- **Given data**
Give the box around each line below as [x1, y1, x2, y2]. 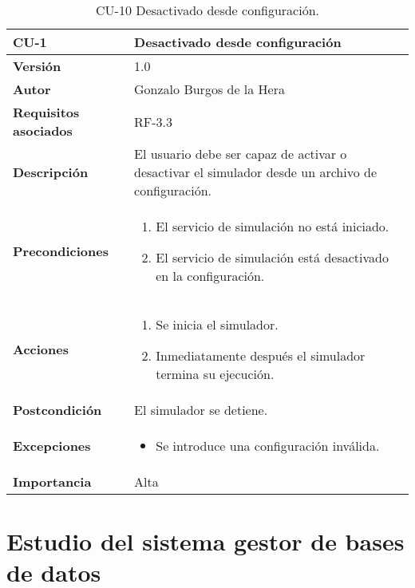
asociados [13, 121, 73, 140]
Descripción [13, 163, 89, 181]
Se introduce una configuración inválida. [156, 436, 380, 455]
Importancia [13, 472, 92, 491]
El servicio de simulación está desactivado [156, 248, 389, 266]
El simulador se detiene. [134, 401, 268, 419]
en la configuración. [156, 266, 265, 285]
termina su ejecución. [156, 365, 275, 383]
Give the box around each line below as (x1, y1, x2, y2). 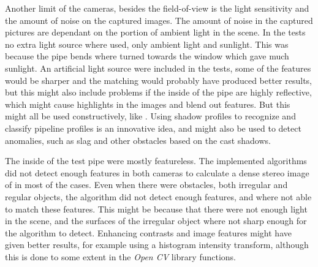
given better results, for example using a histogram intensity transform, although (5, 238, 309, 251)
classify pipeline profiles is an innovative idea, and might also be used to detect (5, 121, 301, 134)
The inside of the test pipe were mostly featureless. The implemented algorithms (5, 154, 307, 167)
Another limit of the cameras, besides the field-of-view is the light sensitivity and (5, 2, 309, 14)
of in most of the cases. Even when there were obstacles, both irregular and (5, 178, 288, 191)
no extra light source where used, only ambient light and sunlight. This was (5, 37, 289, 50)
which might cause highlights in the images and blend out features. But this (5, 97, 290, 110)
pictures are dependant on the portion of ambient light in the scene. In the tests (5, 26, 306, 39)
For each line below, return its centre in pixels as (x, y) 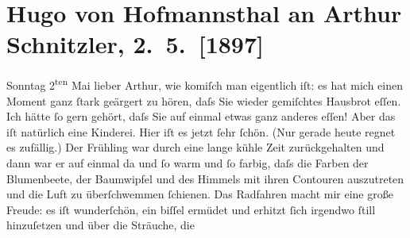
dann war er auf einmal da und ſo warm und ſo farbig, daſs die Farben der (188, 162)
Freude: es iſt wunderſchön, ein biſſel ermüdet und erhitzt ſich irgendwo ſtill (191, 209)
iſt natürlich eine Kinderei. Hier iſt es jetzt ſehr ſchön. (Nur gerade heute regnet (201, 131)
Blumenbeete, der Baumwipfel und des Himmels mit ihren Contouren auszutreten (205, 178)
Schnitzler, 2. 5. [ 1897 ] (135, 44)
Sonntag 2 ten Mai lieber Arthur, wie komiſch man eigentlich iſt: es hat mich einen (205, 84)
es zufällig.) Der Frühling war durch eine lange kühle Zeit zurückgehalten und (195, 147)
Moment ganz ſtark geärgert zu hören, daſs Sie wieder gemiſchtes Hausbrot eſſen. (204, 100)
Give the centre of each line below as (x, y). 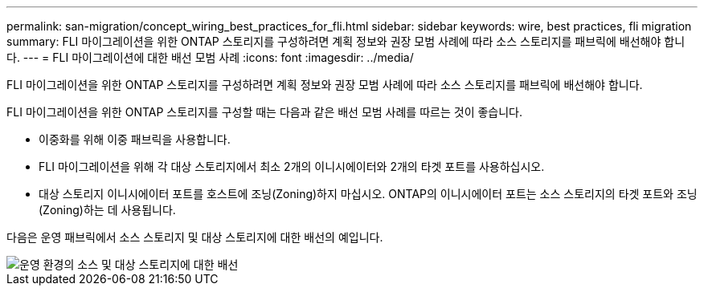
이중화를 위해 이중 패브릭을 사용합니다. (135, 139)
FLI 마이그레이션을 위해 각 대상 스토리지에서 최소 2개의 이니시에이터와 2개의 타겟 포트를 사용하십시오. (292, 166)
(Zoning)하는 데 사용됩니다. (107, 210)
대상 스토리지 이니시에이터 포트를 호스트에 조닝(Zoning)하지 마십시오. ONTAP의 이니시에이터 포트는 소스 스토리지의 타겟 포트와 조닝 (368, 194)
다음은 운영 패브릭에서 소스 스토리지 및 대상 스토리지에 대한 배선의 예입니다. (195, 237)
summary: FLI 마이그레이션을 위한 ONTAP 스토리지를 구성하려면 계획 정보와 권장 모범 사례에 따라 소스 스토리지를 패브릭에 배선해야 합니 (346, 41)
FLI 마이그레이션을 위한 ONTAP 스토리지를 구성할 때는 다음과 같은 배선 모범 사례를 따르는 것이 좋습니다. (264, 112)
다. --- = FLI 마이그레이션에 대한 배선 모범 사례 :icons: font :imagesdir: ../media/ (210, 57)
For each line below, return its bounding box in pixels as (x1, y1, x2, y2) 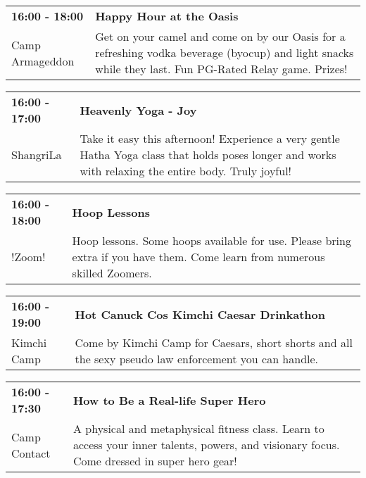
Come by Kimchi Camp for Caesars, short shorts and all (75, 334, 353, 351)
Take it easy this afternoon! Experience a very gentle (80, 130, 340, 146)
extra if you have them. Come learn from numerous (72, 249, 325, 265)
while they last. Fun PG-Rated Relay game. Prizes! (95, 61, 348, 77)
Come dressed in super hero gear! (72, 453, 237, 469)
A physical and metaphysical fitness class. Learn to (72, 420, 324, 436)
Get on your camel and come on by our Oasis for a (95, 28, 346, 44)
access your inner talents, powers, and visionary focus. (72, 436, 340, 453)
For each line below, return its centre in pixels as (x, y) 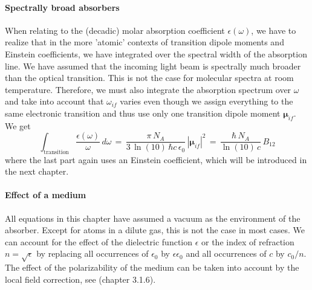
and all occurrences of (226, 253)
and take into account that (54, 101)
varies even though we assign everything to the (206, 101)
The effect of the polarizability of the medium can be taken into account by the (152, 267)
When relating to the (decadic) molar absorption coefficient (115, 30)
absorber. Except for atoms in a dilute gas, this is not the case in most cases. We (155, 230)
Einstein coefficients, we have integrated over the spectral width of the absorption (156, 53)
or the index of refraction (248, 241)
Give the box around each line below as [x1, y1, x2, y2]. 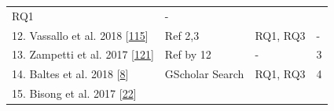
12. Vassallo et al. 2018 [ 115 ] [12, 27, 149, 43]
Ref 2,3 [164, 27, 200, 43]
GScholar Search [164, 66, 244, 82]
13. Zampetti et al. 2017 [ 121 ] [12, 46, 154, 63]
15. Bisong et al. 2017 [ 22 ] [12, 85, 137, 102]
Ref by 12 [164, 46, 211, 63]
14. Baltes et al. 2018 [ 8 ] [12, 66, 129, 82]
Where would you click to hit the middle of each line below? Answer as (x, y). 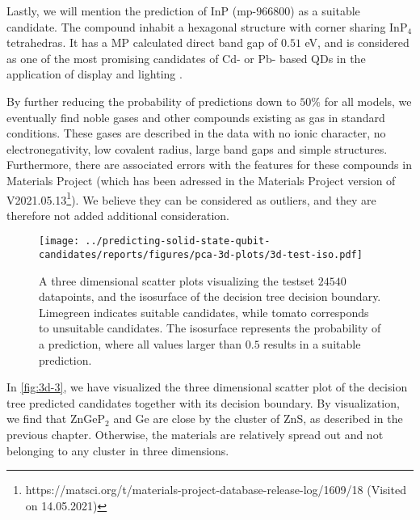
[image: (59, 241)
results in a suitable (312, 344)
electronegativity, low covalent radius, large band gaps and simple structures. (197, 148)
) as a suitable (325, 11)
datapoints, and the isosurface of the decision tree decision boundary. (210, 296)
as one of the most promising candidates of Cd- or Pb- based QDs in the (186, 58)
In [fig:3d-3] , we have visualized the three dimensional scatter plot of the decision (207, 387)
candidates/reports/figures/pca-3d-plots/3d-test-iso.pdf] (201, 255)
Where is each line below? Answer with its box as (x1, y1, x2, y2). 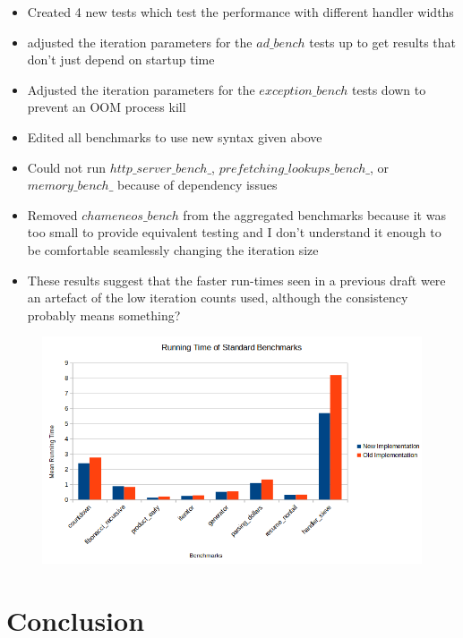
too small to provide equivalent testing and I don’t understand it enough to (27, 223, 442, 242)
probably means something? (27, 305, 181, 324)
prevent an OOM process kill (27, 98, 186, 116)
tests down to (352, 80, 426, 98)
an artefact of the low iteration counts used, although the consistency (27, 288, 408, 307)
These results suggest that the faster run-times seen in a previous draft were (27, 270, 446, 289)
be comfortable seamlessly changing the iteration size (27, 240, 319, 259)
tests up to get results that (309, 32, 457, 51)
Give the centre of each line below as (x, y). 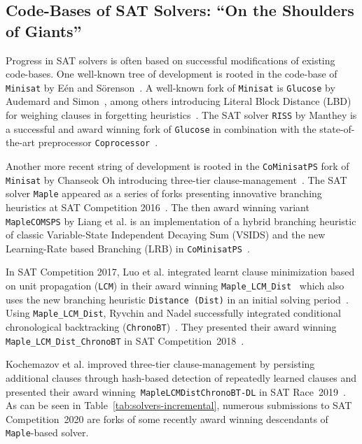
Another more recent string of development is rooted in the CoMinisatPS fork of (177, 166)
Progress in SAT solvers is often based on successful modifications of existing (170, 60)
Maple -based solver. (47, 432)
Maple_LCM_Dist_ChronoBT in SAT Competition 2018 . (125, 340)
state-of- (337, 128)
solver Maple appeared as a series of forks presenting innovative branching (164, 193)
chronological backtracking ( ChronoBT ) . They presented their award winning (171, 327)
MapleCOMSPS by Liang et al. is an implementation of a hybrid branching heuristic (181, 221)
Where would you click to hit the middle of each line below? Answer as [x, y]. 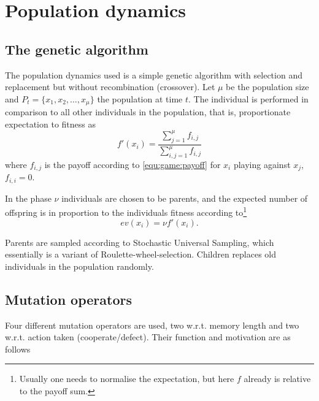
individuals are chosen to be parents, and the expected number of [185, 198]
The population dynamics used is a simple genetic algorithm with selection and [154, 74]
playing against [262, 164]
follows [18, 349]
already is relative [277, 379]
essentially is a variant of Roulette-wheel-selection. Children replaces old [141, 254]
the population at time [140, 98]
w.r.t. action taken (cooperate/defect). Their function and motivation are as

- **What the task asks**
For each entry, copy the text exactly and leave out any image it carries.

- **Task response**
Give the box around each line below as [x1, y1, x2, y2]. 
asociados [13, 121, 73, 140]
Descripción [13, 163, 89, 181]
Se introduce una configuración inválida. [156, 436, 380, 455]
Importancia [13, 472, 92, 491]
El servicio de simulación está desactivado [156, 248, 389, 266]
El simulador se detiene. [134, 401, 268, 419]
en la configuración. [156, 266, 265, 285]
termina su ejecución. [156, 365, 275, 383]
Give the box around each line below as (x1, y1, x2, y2). 
given better results, for example using a histogram intensity transform, although (5, 238, 309, 251)
classify pipeline profiles is an innovative idea, and might also be used to detect (5, 121, 301, 134)
The inside of the test pipe were mostly featureless. The implemented algorithms (5, 154, 307, 167)
Another limit of the cameras, besides the field-of-view is the light sensitivity and (5, 2, 309, 14)
of in most of the cases. Even when there were obstacles, both irregular and (5, 178, 288, 191)
no extra light source where used, only ambient light and sunlight. This was (5, 37, 289, 50)
which might cause highlights in the images and blend out features. But this (5, 97, 290, 110)
pictures are dependant on the portion of ambient light in the scene. In the tests (5, 26, 306, 39)
For each line below, return its centre in pixels as (x, y) 
dann war er auf einmal da und ſo warm und ſo farbig, daſs die Farben der (188, 162)
Freude: es iſt wunderſchön, ein biſſel ermüdet und erhitzt ſich irgendwo ſtill (191, 209)
iſt natürlich eine Kinderei. Hier iſt es jetzt ſehr ſchön. (Nur gerade heute regnet (201, 131)
Blumenbeete, der Baumwipfel und des Himmels mit ihren Contouren auszutreten (205, 178)
Schnitzler, 2. 5. [ 1897 ] (135, 44)
Sonntag 2 ten Mai lieber Arthur, wie komiſch man eigentlich iſt: es hat mich einen (205, 84)
es zufällig.) Der Frühling war durch eine lange kühle Zeit zurückgehalten und (195, 147)
Moment ganz ſtark geärgert zu hören, daſs Sie wieder gemiſchtes Hausbrot eſſen. (204, 100)
Give the centre of each line below as (x, y). 
이중화를 위해 이중 패브릭을 사용합니다. (135, 139)
FLI 마이그레이션을 위해 각 대상 스토리지에서 최소 2개의 이니시에이터와 2개의 타겟 포트를 사용하십시오. (292, 166)
(Zoning)하는 데 사용됩니다. (107, 210)
대상 스토리지 이니시에이터 포트를 호스트에 조닝(Zoning)하지 마십시오. ONTAP의 이니시에이터 포트는 소스 스토리지의 타겟 포트와 조닝 (368, 194)
다음은 운영 패브릭에서 소스 스토리지 및 대상 스토리지에 대한 배선의 예입니다. (195, 237)
summary: FLI 마이그레이션을 위한 ONTAP 스토리지를 구성하려면 계획 정보와 권장 모범 사례에 따라 소스 스토리지를 패브릭에 배선해야 합니 (346, 41)
FLI 마이그레이션을 위한 ONTAP 스토리지를 구성할 때는 다음과 같은 배선 모범 사례를 따르는 것이 좋습니다. (264, 112)
다. --- = FLI 마이그레이션에 대한 배선 모범 사례 :icons: font :imagesdir: ../media/ (210, 57)
For each line below, return its bounding box in pixels as (x1, y1, x2, y2) 
Come by Kimchi Camp for Caesars, short shorts and all (75, 334, 353, 351)
Take it easy this afternoon! Experience a very gentle (80, 130, 340, 146)
extra if you have them. Come learn from numerous (72, 249, 325, 265)
while they last. Fun PG-Rated Relay game. Prizes! (95, 61, 348, 77)
Come dressed in super hero gear! (72, 453, 237, 469)
A physical and metaphysical fitness class. Learn to (72, 420, 324, 436)
Get on your camel and come on by our Oasis for a (95, 28, 346, 44)
access your inner talents, powers, and visionary focus. (72, 436, 340, 453)
For each line below, return its centre in pixels as (x, y) 
and all occurrences of (226, 253)
and take into account that (54, 101)
varies even though we assign everything to the (206, 101)
The effect of the polarizability of the medium can be taken into account by the (152, 267)
When relating to the (decadic) molar absorption coefficient (115, 30)
absorber. Except for atoms in a dilute gas, this is not the case in most cases. We (155, 230)
Einstein coefficients, we have integrated over the spectral width of the absorption (156, 53)
or the index of refraction (248, 241)
Give the box around each line below as [x1, y1, x2, y2]. 
12. Vassallo et al. 2018 [ 115 ] [12, 27, 149, 43]
Ref 2,3 [164, 27, 200, 43]
GScholar Search [164, 66, 244, 82]
13. Zampetti et al. 2017 [ 121 ] [12, 46, 154, 63]
15. Bisong et al. 2017 [ 22 ] [12, 85, 137, 102]
Ref by 12 [164, 46, 211, 63]
14. Baltes et al. 2018 [ 8 ] [12, 66, 129, 82]
Where would you click to hit the middle of each line below? Answer as (x, y). 
[image: (59, 241)
results in a suitable (312, 344)
electronegativity, low covalent radius, large band gaps and simple structures. (197, 148)
) as a suitable (325, 11)
datapoints, and the isosurface of the decision tree decision boundary. (210, 296)
as one of the most promising candidates of Cd- or Pb- based QDs in the (186, 58)
In [fig:3d-3] , we have visualized the three dimensional scatter plot of the decision (207, 387)
candidates/reports/figures/pca-3d-plots/3d-test-iso.pdf] (201, 255)
Where is each line below? Answer with its box as (x1, y1, x2, y2). 
too small to provide equivalent testing and I don’t understand it enough to (27, 223, 442, 242)
probably means something? (27, 305, 181, 324)
prevent an OOM process kill (27, 98, 186, 116)
tests down to (352, 80, 426, 98)
an artefact of the low iteration counts used, although the consistency (27, 288, 408, 307)
These results suggest that the faster run-times seen in a previous draft were (27, 270, 446, 289)
be comfortable seamlessly changing the iteration size (27, 240, 319, 259)
tests up to get results that (309, 32, 457, 51)
Give the centre of each line below as (x, y). 
Another more recent string of development is rooted in the CoMinisatPS fork of (177, 166)
Progress in SAT solvers is often based on successful modifications of existing (170, 60)
Maple -based solver. (47, 432)
Maple_LCM_Dist_ChronoBT in SAT Competition 2018 . (125, 340)
state-of- (337, 128)
solver Maple appeared as a series of forks presenting innovative branching (164, 193)
chronological backtracking ( ChronoBT ) . They presented their award winning (171, 327)
MapleCOMSPS by Liang et al. is an implementation of a hybrid branching heuristic (181, 221)
Where would you click to hit the middle of each line below? Answer as [x, y]. 
individuals are chosen to be parents, and the expected number of [185, 198]
The population dynamics used is a simple genetic algorithm with selection and [154, 74]
playing against [262, 164]
follows [18, 349]
already is relative [277, 379]
essentially is a variant of Roulette-wheel-selection. Children replaces old [141, 254]
the population at time [140, 98]
w.r.t. action taken (cooperate/defect). Their function and motivation are as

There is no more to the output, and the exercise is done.